Code utilizing the scikit-learn library and a source code version of the algorithm are prepared. In the source code, optimization methods and loss functions can be specified directly.

## Logistic Regression

### Source Code

In [None]:
# LR classifier using l2 loss and gradient descent to optimise
class LRFromScratch:
    def __init__(self, tol=1e-4, C=1.0, max_iter=10000, alpha=1e-2):
        self.tol = tol
        self.C = C
        self.max_iter = max_iter
        self.alpha = alpha

    # logistic function
    def f_log(self, X):
        return 1 / (1 + np.exp(-X*self.w))


    # l2 loss function
    def l2(self, y_true, y_pred):
        return np.sum(np.array(y_true - y_pred)**2)


    def fit(self, X_train, y_train):
        X_train = np.hstack([np.ones([X_train.shape[0], 1]), X_train])
        X_train = np.asmatrix(X_train)
        y_train = np.asmatrix(y_train.reshape([-1, 1]))
        print('X_train shape:', X_train.shape)
        print('y_train shape:', y_train.shape)

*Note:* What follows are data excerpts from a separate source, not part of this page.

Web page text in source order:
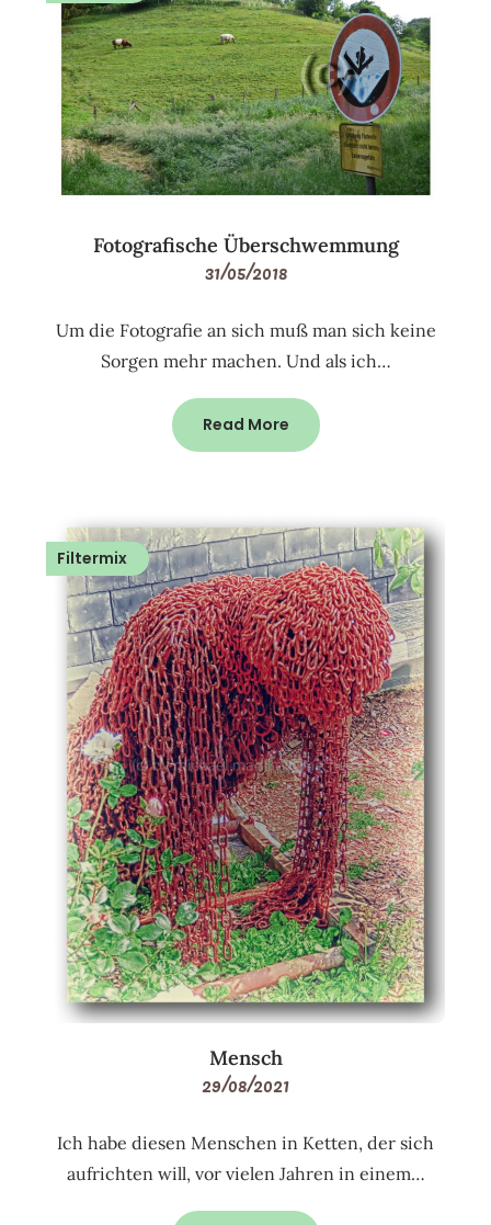
Fotografische Überschwemmung
31/05/2018
Um die Fotografie an sich muß man sich keine
Sorgen mehr machen. Und als ich…
Read More
Filtermix
Mensch
29/08/2021
Ich habe diesen Menschen in Ketten, der sich
aufrichten will, vor vielen Jahren in einem…
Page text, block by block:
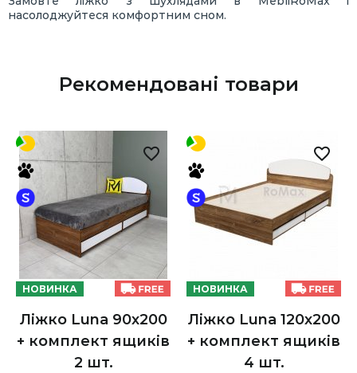
насолоджуйтеся комфортним сном.
Рекомендовані товари
НОВИНКА
Ліжко Luna 90х200
+ комплект ящиків
2 шт.
НОВИНКА
Ліжко Luna 120х200
+ комплект ящиків
4 шт.
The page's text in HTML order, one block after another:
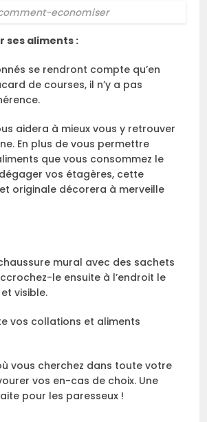
economiser
ses aliments :
se rendront compte qu’en
de courses, il n’y a pas
aidera à mieux vous y retrouver
En plus de vous permettre
que vous consommez le
vos étagères, cette
originale décorera à merveille
mural avec des sachets
le ensuite à l’endroit le
visible.
vos collations et aliments
vous cherchez dans toute votre
vos en-cas de choix. Une
pour les paresseux !
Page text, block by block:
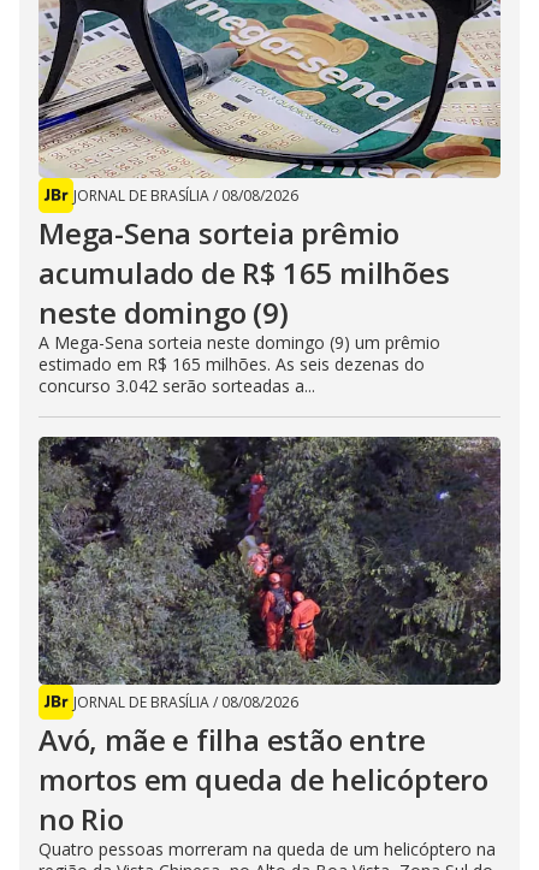
JORNAL DE BRASÍLIA/ 08/08/2026
Mega-Sena sorteia prêmio
acumulado de R$ 165 milhões
neste domingo (9)
A Mega-Sena sorteia neste domingo (9) um prêmio
estimado em R$ 165 milhões. As seis dezenas do
concurso 3.042 serão sorteadas a...
JORNAL DE BRASÍLIA/ 08/08/2026
Avó, mãe e filha estão entre
mortos em queda de helicóptero
no Rio
Quatro pessoas morreram na queda de um helicóptero na

        self.w = np.zeros([X_train.shape[1], 1]) # initialisation of LR weights
        self.w = np.asmatrix(self.w)
        print('w shape:', self.w.shape)

        for i in range(self.max_iter):
            y_pred = self.f_log(X_train) # get prediction values with current weights
            grad = -X_train.T*(y_train-y_pred) # calculate gradients from error for optimisation
            self.w = self.w - self.alpha*grad # gradient descent
            err = self.l2(y_train, y_pred) # measure error with l2 loss function
            if err < self.tol: # stop the iteration if error is below the threshold (tol)
                print(f'converged with err={err}')
                break # stop


    def predict(self, X):
        X = np.hstack([np.ones([X.shape[0], 1]), X])
        X = np.asmatrix(X)
        return self.f_log(X)

#### Train logistic regression model using train data(X_train, Y_train)

In [None]:
clf_lr_scratch = LRFromScratch()
clf_lr_scratch.fit(X_train, y_train)

### Viewing the weights of a Logistic Regression model after training.

In [None]:
clf_lr_scratch.w[-10:]

#### Weight distribution

In [None]:
w = clf_lr_scratch.w[1:]
plt.imshow(w.reshape(int(np.sqrt(w.shape[0])), -1))
plt.colorbar()
plt.title('Logistic Regression Weight Distribution')
plt.show()

#### Confusion Matrix

In [None]:
y_pred = np.asarray((clf_lr_scratch.predict(X_test) >= 0.5).astype(int))

print(y_pred.shape,y_test.shape)
ConfusionMatrixDisplay.from_predictions(y_test, y_pred)
plt.show()

### Logistic regression algorithm using scikit-learn

In [None]:
clf_lr = LogisticRegression()
clf_lr.fit(X_train, y_train)
y_pred = clf_lr.predict(X_test)

In [None]:
print(classification_report(y_test, y_pred))

In [None]:
ConfusionMatrixDisplay.from_predictions(y_test, y_pred)
plt.show()